Goal of the exercise: Write out all of the entries exactly, please.

Data in this exercise:
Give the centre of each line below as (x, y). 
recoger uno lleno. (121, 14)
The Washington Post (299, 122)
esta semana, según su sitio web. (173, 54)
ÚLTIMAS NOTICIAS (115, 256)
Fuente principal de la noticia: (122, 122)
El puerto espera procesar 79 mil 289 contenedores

Response to the task:
Give the centre of each line below as (x, y). 
recoger uno lleno. (121, 14)
The Washington Post (299, 122)
esta semana, según su sitio web. (173, 54)
ÚLTIMAS NOTICIAS (115, 256)
Fuente principal de la noticia: (122, 122)
El puerto espera procesar 79 mil 289 contenedores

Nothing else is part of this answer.